As the day ended the students waved goodbye excitedly while boarding the ferry back to the mainland and the Sailors waved from shore knowing that they made a positive impact in their local community.

“I think this was a very precious experience for me,” said Sotaro Nakazawa, another 14-year-old student at Buzan JHS. “The Sailor was such a good person; now I want to be able to speak with American people more.”

The Sailors are part of NAVSUP FLC Yokosuka, one of eight fleet logistics centers under NAVSUP Global Logistics Support (GLS), is the Western Pacific region's largest U.S. Navy logistics command, headquartered just 26 miles due south of Tokyo, the enterprise networks more than 20 sites from Misawa, Japan, to Sydney, Australia; Diego Garcia in the Indian Ocean to Guam with a mission to serve the Asia Pacific Region's forward deployed maritime warfighter with around-the-clock logistics support.

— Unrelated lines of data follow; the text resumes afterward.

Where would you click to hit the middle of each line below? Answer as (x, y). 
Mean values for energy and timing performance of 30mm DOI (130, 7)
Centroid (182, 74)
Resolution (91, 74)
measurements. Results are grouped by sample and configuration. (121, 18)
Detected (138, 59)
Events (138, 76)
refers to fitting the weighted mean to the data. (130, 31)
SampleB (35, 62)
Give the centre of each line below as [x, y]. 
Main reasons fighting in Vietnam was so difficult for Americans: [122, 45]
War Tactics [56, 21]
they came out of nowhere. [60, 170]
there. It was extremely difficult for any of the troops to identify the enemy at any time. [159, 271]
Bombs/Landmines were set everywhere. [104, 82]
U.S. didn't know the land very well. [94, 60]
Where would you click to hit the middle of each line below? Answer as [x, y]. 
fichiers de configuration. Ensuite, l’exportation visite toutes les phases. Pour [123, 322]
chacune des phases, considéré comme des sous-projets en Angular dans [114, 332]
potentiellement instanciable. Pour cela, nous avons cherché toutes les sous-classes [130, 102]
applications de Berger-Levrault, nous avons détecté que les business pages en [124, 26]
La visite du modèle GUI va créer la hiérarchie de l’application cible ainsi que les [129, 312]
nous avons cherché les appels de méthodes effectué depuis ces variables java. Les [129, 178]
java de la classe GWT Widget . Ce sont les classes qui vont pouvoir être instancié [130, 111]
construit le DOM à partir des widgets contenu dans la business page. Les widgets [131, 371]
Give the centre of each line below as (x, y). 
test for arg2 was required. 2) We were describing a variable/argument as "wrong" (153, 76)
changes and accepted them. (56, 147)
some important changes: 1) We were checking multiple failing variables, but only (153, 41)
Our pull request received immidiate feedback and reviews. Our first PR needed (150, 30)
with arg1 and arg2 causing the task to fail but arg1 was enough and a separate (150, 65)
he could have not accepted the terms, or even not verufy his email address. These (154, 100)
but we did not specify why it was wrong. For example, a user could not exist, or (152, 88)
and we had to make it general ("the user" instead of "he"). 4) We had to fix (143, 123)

The NAVSUP and Navy Supply Corps team as a whole shares one mission -- to deliver sustained global logistics and quality-of-life support to the Navy and joint warfighter. NAVSUP/Navy Supply Corps' diverse team of more than 25,000 civilian and military personnel oversee a diverse portfolio including supply chain management for material support to Navy, Marine Corps, joint and coalition partners, supply operations, conventional ordnance, contracting, resale, fuel, transportation, security assistance, and quality-of-life issues for our naval forces, including food service, postal services, Navy Exchanges, and movement of household goods. The NAVSUP/Navy Supply Corps team forms a vast network of professionals who deliver unparalleled products and services to customers in the fleet and across the world.